◆ Task instructions ◆
Word for word, set down the lines from the one that contains "Fri Data [211, 163]" through the final line of the data; no pictures belong in the copy.

----

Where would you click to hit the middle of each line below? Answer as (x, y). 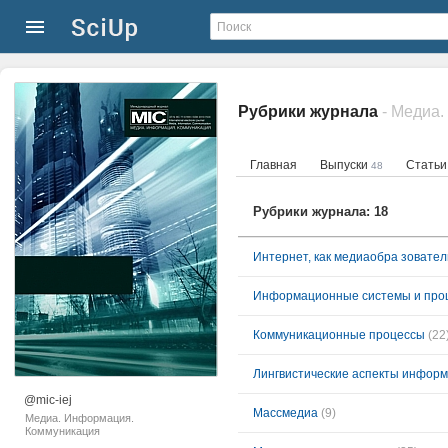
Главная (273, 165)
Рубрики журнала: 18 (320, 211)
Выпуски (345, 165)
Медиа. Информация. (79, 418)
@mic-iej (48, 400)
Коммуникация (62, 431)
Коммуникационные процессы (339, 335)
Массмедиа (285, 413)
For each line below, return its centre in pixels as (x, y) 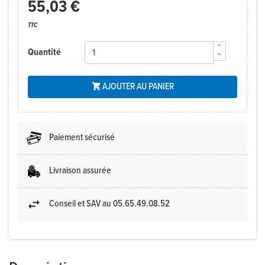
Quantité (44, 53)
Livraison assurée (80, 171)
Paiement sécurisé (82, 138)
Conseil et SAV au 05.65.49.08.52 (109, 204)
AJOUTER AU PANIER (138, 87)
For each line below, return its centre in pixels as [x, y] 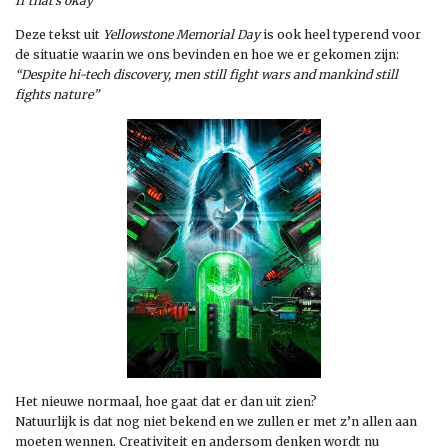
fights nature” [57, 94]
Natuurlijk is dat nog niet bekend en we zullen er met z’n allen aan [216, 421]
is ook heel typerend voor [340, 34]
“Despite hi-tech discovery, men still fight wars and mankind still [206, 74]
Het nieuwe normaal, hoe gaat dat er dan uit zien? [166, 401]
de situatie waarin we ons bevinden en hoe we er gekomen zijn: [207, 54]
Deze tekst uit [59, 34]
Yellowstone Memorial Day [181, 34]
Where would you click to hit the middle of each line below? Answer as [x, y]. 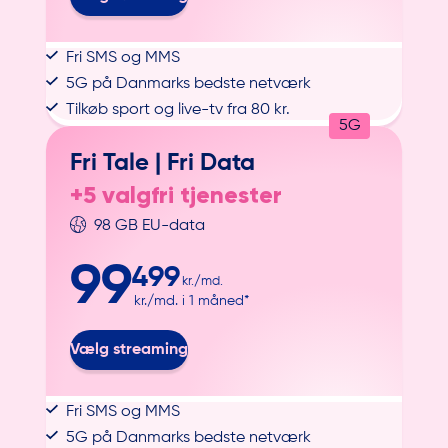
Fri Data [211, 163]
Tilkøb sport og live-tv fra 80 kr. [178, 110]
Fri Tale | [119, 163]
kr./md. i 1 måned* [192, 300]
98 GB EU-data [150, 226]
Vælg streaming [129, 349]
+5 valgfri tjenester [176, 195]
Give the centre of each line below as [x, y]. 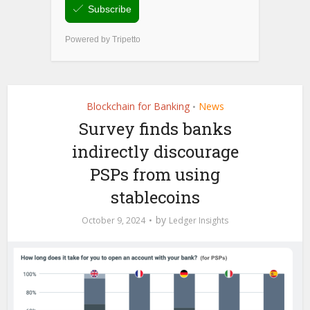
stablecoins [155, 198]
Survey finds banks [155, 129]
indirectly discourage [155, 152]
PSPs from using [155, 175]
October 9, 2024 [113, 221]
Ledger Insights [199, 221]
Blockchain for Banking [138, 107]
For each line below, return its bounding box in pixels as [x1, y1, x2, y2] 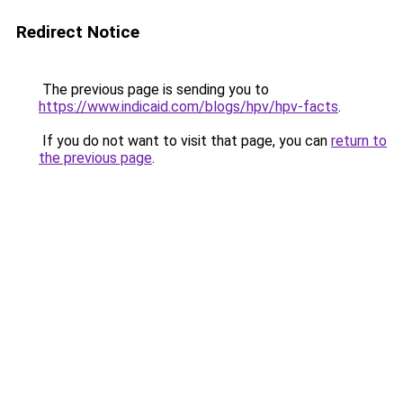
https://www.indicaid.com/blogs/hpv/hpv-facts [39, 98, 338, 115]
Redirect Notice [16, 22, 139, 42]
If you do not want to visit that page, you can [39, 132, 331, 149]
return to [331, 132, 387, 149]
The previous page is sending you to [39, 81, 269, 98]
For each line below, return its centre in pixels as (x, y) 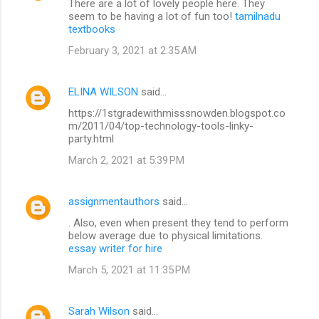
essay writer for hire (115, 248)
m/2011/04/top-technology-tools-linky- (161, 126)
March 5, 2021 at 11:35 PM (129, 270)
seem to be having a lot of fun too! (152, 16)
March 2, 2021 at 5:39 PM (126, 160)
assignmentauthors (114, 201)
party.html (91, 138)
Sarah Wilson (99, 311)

----

◆ Problem solution ◆
Fri Data [211, 163]
Tilkøb sport og live-tv fra 80 kr. [178, 110]
Fri Tale | [119, 163]
kr./md. i 1 måned* [192, 300]
98 GB EU-data [150, 226]
Vælg streaming [129, 349]
+5 valgfri tjenester [176, 195]
Give the centre of each line below as [x, y]. 
stablecoins [155, 198]
Survey finds banks [155, 129]
indirectly discourage [155, 152]
PSPs from using [155, 175]
October 9, 2024 [113, 221]
Ledger Insights [199, 221]
Blockchain for Banking [138, 107]
For each line below, return its bounding box in pixels as [x1, y1, x2, y2] 
https://www.indicaid.com/blogs/hpv/hpv-facts [39, 98, 338, 115]
Redirect Notice [16, 22, 139, 42]
If you do not want to visit that page, you can [39, 132, 331, 149]
return to [331, 132, 387, 149]
The previous page is sending you to [39, 81, 269, 98]
For each line below, return its centre in pixels as (x, y) 
essay writer for hire (115, 248)
m/2011/04/top-technology-tools-linky- (161, 126)
March 5, 2021 at 11:35 PM (129, 270)
seem to be having a lot of fun too! (152, 16)
March 2, 2021 at 5:39 PM (126, 160)
assignmentauthors (114, 201)
party.html (91, 138)
Sarah Wilson (99, 311)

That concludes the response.